In December 1999 the National Security Agency released a report following a sweeping investigation, written by Tsvetlin Iovchev, outlining possible security threats. Michael Cherney, an Uzbekistan-born Israeli businessman, was expelled from the country and forbidden from reentering for 10 years for his ties to foreign criminal money-laundering schemes. Also, three diplomats from the Russian embassy were expelled from the country and their spy was arrested, accused of leaking classified documents to the Russians.
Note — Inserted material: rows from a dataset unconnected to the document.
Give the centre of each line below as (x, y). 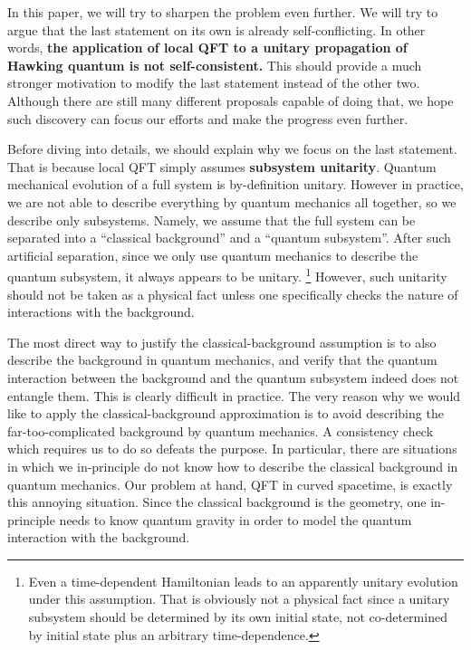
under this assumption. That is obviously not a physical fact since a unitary (239, 599)
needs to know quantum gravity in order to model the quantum (235, 519)
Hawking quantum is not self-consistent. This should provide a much (215, 65)
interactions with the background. (101, 312)
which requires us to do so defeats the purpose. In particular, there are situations (232, 449)
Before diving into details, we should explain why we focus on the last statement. (232, 149)
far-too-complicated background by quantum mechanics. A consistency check (221, 430)
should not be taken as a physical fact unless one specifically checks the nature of (233, 294)
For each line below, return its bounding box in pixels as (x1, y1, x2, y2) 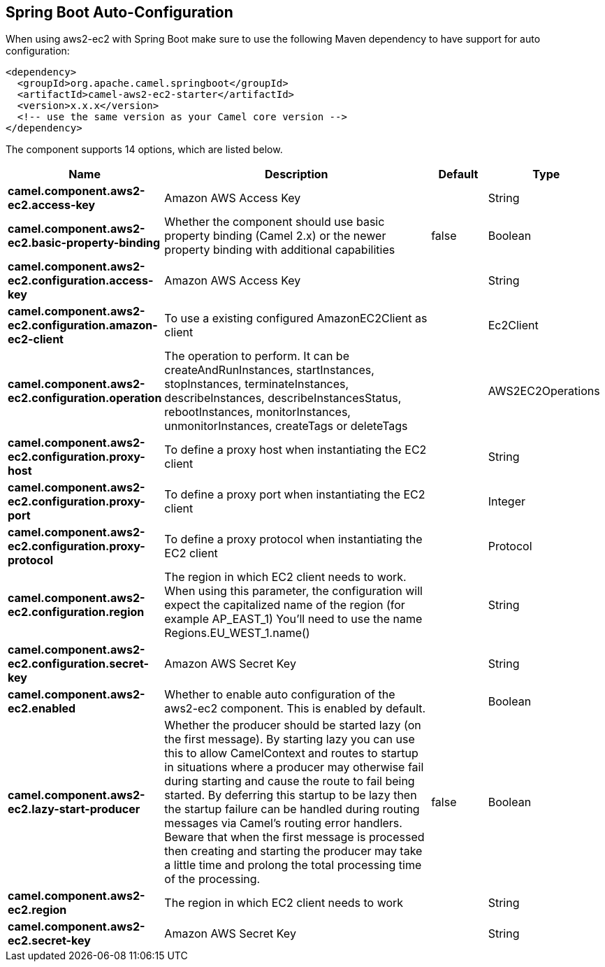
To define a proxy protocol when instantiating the (164, 532, 423, 547)
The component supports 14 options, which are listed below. (6, 143, 283, 156)
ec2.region (8, 903, 67, 917)
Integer (488, 494, 525, 509)
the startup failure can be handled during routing (164, 802, 420, 817)
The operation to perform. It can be (164, 349, 349, 364)
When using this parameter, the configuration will (164, 584, 423, 599)
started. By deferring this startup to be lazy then (164, 788, 417, 803)

The following changes were made to the Cabinet:

- The Ministry of Transportation was transformed into the Ministry of Transportation and Communications. Antoni Slavinski (DP) was chosen to be the new minister.
- The Ministry of Agriculture, Forestry and Agrarian Reform was transformed into the Ministry of Agriculture, Forestry. Ventsislav Varbanov remained the Minister.
- The Ministry of Justice and Euro-integration was reorganized into the Ministry of Justice. Teodosy Symeonov (Ind) became the new minister.
- The Ministry of Industry and the Ministry of Tourism and Trade were merged to become the Ministry of Economy. The new minister was Petar Zhotev (Ind). He also became deputy Prime Minister, the only one to hold that office in the second half (1999-2001) of the government.
- Prime Minister Ivan Kostov takes over the Ministry of Public Administration.
- The Ministry of Regional Development and Public Works is taken over by Evgeni Chachev (Ind).
- Dimitar Dimitrov (DP) became the new Minister of Education and Science.
- Boyko Noyev (Ind) was appointed as the new Minister of Defence.
- Emanuyl Yordanov (?) was appointed as the new Minister of Interior.
- Ilko Semerdzhiev (?) was appointed as the new Minister of Health.
- Aleksander Pramatarski (DP) was appointed as a minister without portfolio.